There are custom values that can be interpolated into the URL as well. Currently this includes repository_id which is the key that is being used in the repositories.yml configuration for that document's repository.

Since this is using string interpolation, the accessor can return the entire URL to be provided (and in this case, it will not escape the URL as it will w/ other values).

MS C 271:
  pdf:
    template: %{finding_aid_url}

Advanced: Using another Solr instance

If you have another Solr instance that you are using that's not on the default location on localhost, you can provide the SOLR_URL environment variable to index into that service:

SOLR_URL=http://solr.example.com/solr FILE=myead.xml REPOSITORY_ID=myid bundle exec rake arclight:index

Advanced: Purging your Solr instance

Normal indexing will overwrite your content with the ArcLight index software. You may, however, want to remove all of your Solr documents if your content has changed, then re-index your current content.

bundle exec rake arclight:destroy_index_docs
bundle exec rake arclight:index ...

Advanced: Customizing behavior of indexing components w/o IDs

While it is highly recommended that you index EAD that has consistent IDs for all components, we do mint an ID for you if we encounter a component without an ID. This can be customized in a few ways.

By default, the indexer will use something similar to an xpath to the component (but including indexes to make sure always have a unique value for each component) and uses SHA1 to create a hexdigest. This will then be added to the ID of the collection to generate the document ID (similar to other documents that have IDs).

It's possible to use another algorithm by updating Arclight::HashAbsoluteXpath.hash_algorithm

Arclight::HashAbsoluteXpath.hash_algorithm = Digest::SHA256

This can be any object that will respond to #hexdigest with the value to be hashed as the parameter and return the hashed value.

An entirely different strategy can also be used by updating Arclight::MissingIdStrategy.selected

Arclight::MissingIdStrategy.selected = MyMissingIdStrategy

The class being used as a strategy can take the XML node as a parameter to the initializer and must return the minted ID (minus the collection ID, which will be automatically added) in response to the #to_hexdigest method.

Advanced: component_identifier_format in ArcLight

ArcLight has default configuration for how IDs are minted for components from an EAD. These are used internally in the application for navigation. As of a breaking change in this PR, the default format for component IDs includes an underscore: <root_id>_<ref_id>. Here root_id is the root EAD document, and ref_id is a particular component in the hierarchy. In practice this looks something like umich-bhl-851981_aspace_ffa8f2e89cab96c9fa8c25b55ddb1e16.
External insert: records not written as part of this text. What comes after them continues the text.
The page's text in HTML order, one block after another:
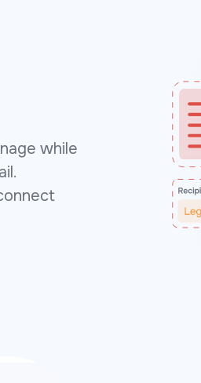
while
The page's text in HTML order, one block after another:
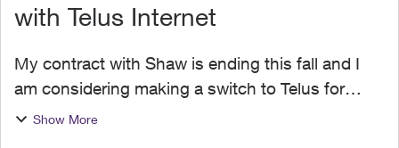
with Telus Internet
My contract with Shaw is ending this fall and I
am considering making a switch to Telus for
Internet and TV. Can any non-Telus employees
Show More
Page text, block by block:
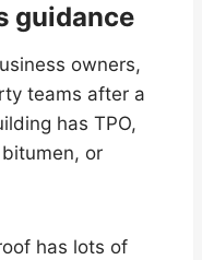
guidance
owners,
teams after a
has TPO,
or
has lots of
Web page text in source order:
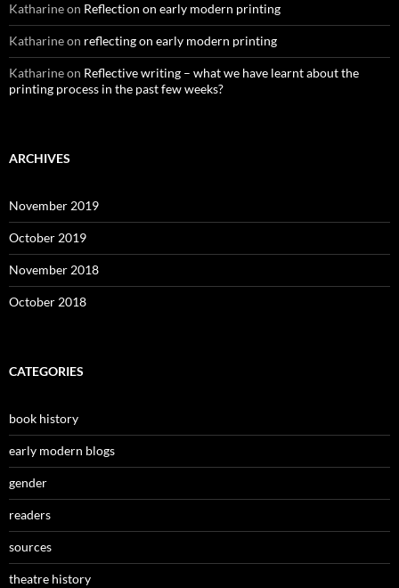
Katharineon Reflection on early modern printing
Katharineon reflecting on early modern printing
Katharineon Reflective writing – what we have learnt about the
printing process in the past few weeks?
ARCHIVES
November 2019
October 2019
November 2018
October 2018
CATEGORIES
book history
early modern blogs
gender
readers
sources
theatre history
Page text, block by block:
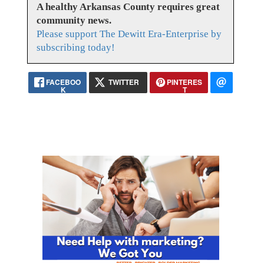
A healthy Arkansas County requires great
community news.
Please support The Dewitt Era-Enterprise by
subscribing today!
FACEBOO
K
TWITTER PINTERES
T
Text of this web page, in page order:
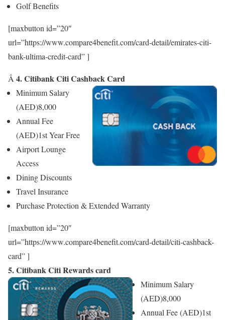
Golf Benefits
[maxbutton id=”20″
url=”https://www.compare4benefit.com/card-detail/emirates-citi-
bank-ultima-credit-card” ]
Â 4. Citibank Citi Cashback Card
Minimum Salary
(AED)8,000
Annual Fee
(AED)1st Year Free
Airport Lounge
Access
Dining Discounts
Travel Insurance
Purchase Protection & Extended Warranty
[maxbutton id=”20″
url=”https://www.compare4benefit.com/card-detail/citi-cashback-
card” ]
5. Citibank Citi Rewards card
Minimum Salary
(AED)8,000
Annual Fee (AED)1st
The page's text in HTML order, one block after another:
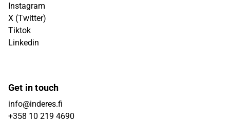
Instagram
X (Twitter)
Tiktok
Linkedin
Get in touch
info@inderes.fi
+358 10 219 4690
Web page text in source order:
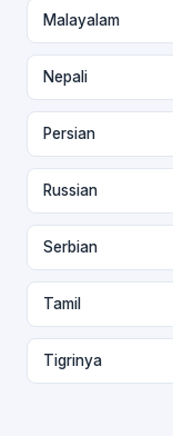
Malayalam
Nepali
Persian
Russian
Serbian
Tamil
Tigrinya
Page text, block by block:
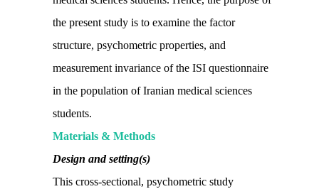
the present study is to examine the factor
structure, psychometric properties, and
measurement invariance of the ISI questionnaire
in the population of Iranian medical sciences
students.
Materials & Methods
Design and setting(s)
This cross-sectional, psychometric study
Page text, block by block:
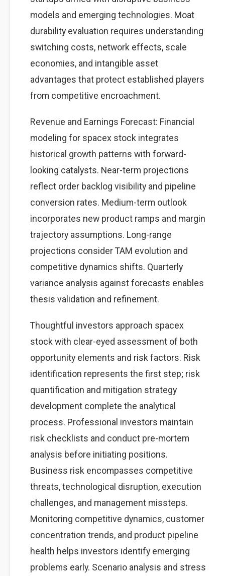
models and emerging technologies. Moat
durability evaluation requires understanding
switching costs, network effects, scale
economies, and intangible asset
advantages that protect established players
from competitive encroachment.
Revenue and Earnings Forecast: Financial
modeling for spacex stock integrates
historical growth patterns with forward-
looking catalysts. Near-term projections
reflect order backlog visibility and pipeline
conversion rates. Medium-term outlook
incorporates new product ramps and margin
trajectory assumptions. Long-range
projections consider TAM evolution and
competitive dynamics shifts. Quarterly
variance analysis against forecasts enables
thesis validation and refinement.
Thoughtful investors approach spacex
stock with clear-eyed assessment of both
opportunity elements and risk factors. Risk
identification represents the first step; risk
quantification and mitigation strategy
development complete the analytical
process. Professional investors maintain
risk checklists and conduct pre-mortem
analysis before initiating positions.
Business risk encompasses competitive
threats, technological disruption, execution
challenges, and management missteps.
Monitoring competitive dynamics, customer
concentration trends, and product pipeline
health helps investors identify emerging
problems early. Scenario analysis and stress

How to customize component_identifier_format

(This is also the process to retain the default format that existed prior to PR)

Provide the component_identifier_format setting in the ead2_component_config.rb file. You need to provide this as a Ruby “named format string”.

Our default looks like this:

provide 'component_identifier_format', '%<root_id>s_%<ref_id>s'

Examples of customization: If instead of umich-bhl-851981_aspace_ffa8f2e89cab96c9fa8c25b55ddb1e16, you want aspace_ffa8f2e89cab96c9fa8c25b55ddb1e16 (no root prefix), you could provide the following traject setting:

provide 'component_identifier_format', '%<ref_id>s'

If you want to retain the previous default format, you could provide the following traject setting (no underscore):

provide 'component_identifier_format', '%<root_id>s%<ref_id>s’

For implementers upgrading beyond v1.0.1

To incorporate the changes merged in this PR and start to use underscores in your component IDs, you will need to run a full reindex because these IDs are stored in Solr. Without doing this, navigating an EAD tree of components will break with routes not found (ArcLight will be looking for /catalog/aoa271_aspace_24d96d896c187b4e90ebb6c910f0462f when your component is stored as /catalog/aoa271aspace_24d96d896c187b4e90ebb6c910f0462f).

To retain the old-style IDs, customize the component_identifier_format as described above before running a full reindex.